The interior of the meeting house consists of a large open space with a tiered gallery on the south and west walls. The balcony retains early benches with scrolled ends. Enclosed stairs, side by side, ascend from the center of the south wall. Large posts, some squared, some turned, support the gallery at various points. The main floor has early benches with open backs and some later, standard church-type benches. A platform with additional benches is against the north wall facing the congregation area.
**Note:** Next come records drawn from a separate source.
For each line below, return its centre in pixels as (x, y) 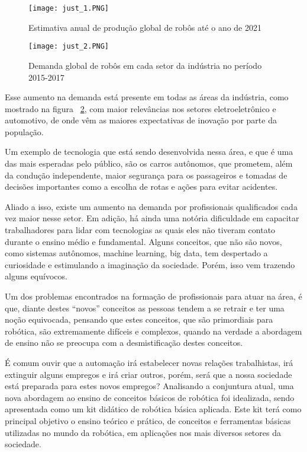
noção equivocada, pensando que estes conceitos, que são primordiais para (139, 319)
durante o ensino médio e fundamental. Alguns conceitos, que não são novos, (143, 241)
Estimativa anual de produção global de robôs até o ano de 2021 (145, 27)
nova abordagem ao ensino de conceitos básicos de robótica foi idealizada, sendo (150, 397)
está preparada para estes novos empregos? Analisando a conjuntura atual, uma (149, 386)
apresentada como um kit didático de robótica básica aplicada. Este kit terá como (153, 409)
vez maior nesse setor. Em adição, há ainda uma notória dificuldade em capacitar (152, 218)
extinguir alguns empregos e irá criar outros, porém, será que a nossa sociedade (148, 374)
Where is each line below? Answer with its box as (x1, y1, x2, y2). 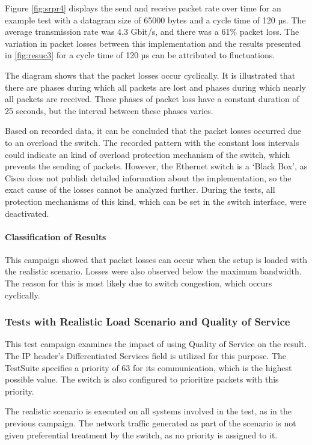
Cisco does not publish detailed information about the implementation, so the (5, 171, 292, 184)
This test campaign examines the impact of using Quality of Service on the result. (5, 338, 307, 350)
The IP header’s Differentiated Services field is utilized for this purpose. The (5, 350, 287, 362)
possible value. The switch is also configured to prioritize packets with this (5, 373, 279, 386)
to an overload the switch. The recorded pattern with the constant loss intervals (5, 136, 299, 148)
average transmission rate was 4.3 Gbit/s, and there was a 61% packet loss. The (5, 25, 299, 38)
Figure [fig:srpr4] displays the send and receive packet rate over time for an (5, 2, 281, 14)
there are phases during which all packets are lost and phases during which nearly (5, 80, 306, 93)
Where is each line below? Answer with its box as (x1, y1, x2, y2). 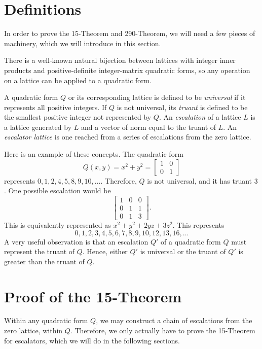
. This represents (172, 219, 224, 230)
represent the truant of (4, 246, 75, 257)
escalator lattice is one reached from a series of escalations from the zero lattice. (4, 131, 251, 142)
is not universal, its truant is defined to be (117, 101, 248, 112)
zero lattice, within (4, 325, 63, 336)
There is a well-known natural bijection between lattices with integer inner (4, 55, 236, 65)
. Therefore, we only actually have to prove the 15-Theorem (70, 325, 255, 336)
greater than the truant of (4, 256, 85, 266)
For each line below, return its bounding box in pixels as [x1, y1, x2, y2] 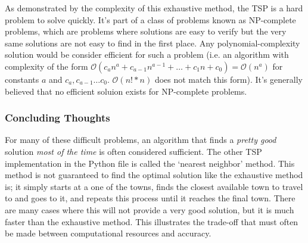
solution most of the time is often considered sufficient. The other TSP [5, 145, 262, 157]
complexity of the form [5, 60, 88, 72]
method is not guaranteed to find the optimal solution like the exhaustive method [5, 169, 303, 181]
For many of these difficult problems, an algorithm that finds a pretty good [5, 133, 276, 146]
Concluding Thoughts [5, 110, 110, 125]
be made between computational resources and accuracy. [5, 227, 211, 239]
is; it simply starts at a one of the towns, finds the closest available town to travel [5, 180, 303, 192]
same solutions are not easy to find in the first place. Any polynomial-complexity [5, 36, 300, 49]
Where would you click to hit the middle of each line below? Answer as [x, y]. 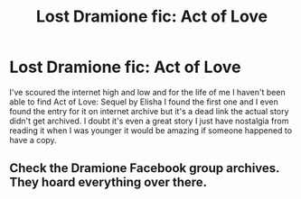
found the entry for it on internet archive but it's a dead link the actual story [149, 111]
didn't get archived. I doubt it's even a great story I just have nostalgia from [149, 121]
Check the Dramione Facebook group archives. [145, 168]
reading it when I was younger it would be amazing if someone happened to [150, 130]
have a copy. [33, 140]
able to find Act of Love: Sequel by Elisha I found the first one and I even [144, 102]
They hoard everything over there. [108, 182]
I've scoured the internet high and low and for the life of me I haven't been [148, 92]
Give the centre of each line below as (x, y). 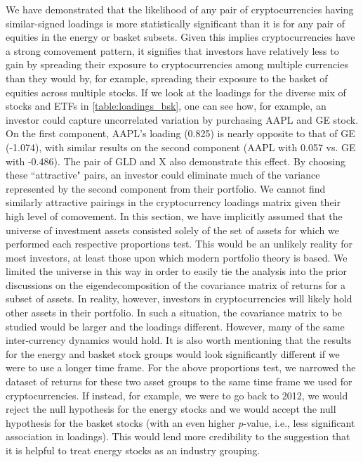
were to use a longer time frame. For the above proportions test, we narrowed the (181, 367)
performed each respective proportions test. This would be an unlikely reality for (179, 244)
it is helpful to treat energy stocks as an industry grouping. (133, 450)
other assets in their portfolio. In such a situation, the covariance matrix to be (174, 313)
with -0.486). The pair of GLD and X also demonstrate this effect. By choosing (176, 161)
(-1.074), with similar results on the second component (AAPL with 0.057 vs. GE (181, 147)
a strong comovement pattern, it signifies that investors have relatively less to (172, 50)
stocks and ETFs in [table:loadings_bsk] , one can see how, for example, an (166, 106)
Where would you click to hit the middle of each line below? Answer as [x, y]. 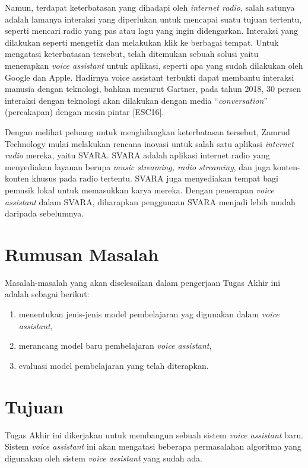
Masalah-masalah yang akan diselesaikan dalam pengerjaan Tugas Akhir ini [143, 282]
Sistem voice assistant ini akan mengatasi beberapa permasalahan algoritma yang [153, 446]
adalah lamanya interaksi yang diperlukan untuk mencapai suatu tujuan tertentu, [153, 19]
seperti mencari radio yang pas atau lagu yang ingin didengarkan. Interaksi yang [151, 31]
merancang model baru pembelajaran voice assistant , [115, 346]
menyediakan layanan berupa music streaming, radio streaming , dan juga [138, 166]
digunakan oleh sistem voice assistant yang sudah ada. [104, 458]
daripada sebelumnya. [45, 213]
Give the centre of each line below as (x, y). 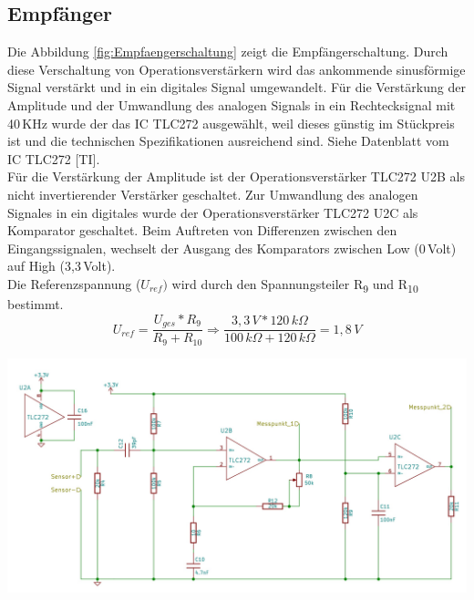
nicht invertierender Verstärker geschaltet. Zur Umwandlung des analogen (213, 194)
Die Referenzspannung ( (74, 283)
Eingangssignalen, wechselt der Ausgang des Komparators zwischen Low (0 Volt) (232, 248)
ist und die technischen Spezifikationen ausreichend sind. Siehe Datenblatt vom (228, 141)
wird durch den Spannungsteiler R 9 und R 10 (295, 284)
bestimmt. (36, 304)
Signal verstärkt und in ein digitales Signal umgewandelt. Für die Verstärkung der (237, 87)
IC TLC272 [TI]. (54, 158)

As might be expected the effect of the interior is exceedingly plain; the walls and ceiling are plastered and the openings are devoid of ornamental trim.

===The Great Separation and After===
Following the Great Separation of 1827, local Hicksite Quakers use one half of the meeting house and their Orthodox brethren the other. Both were buried in the nearby meeting house cemetery. In 1870, W. D. Lee built a limestone wall around the cemetery. Both sides contributed to repairing the structure in 1910 and this led to a healing of the schism. It is thought that the current roof lines date from this renovation.

===Subsequent History===
In 1934, Hopewell celebrated its bicentennial and in 1936 Hopewell Friends History, 1734-1934, Frederick County, Virginia: Records of Hopewell Monthly Meetings and Meetings Reporting to Hopewell; Two Hundred Years of History and Genealogy compiled from official records and published by a Joint Committee of Hopewell Friends, assisted by John W. Wayland was published. (It was reprinted in 1975 by Baltimore's Genealogical Publishing Company.) Hopewell Meeting House was listed on the National Register of Historic Places on May 3, 1980. In 1999, Hopewell and Winchester's Centre meeting united to form the Hopewell Centre Monthly Meeting. It is a member of the Baltimore Yearly Meeting. In 2011, the Hopewell Centre Monthly Meeting reported 71 full members, 16 associate members, and 17 attenders for a total of 104 members, a decrease of five from the previous year's report.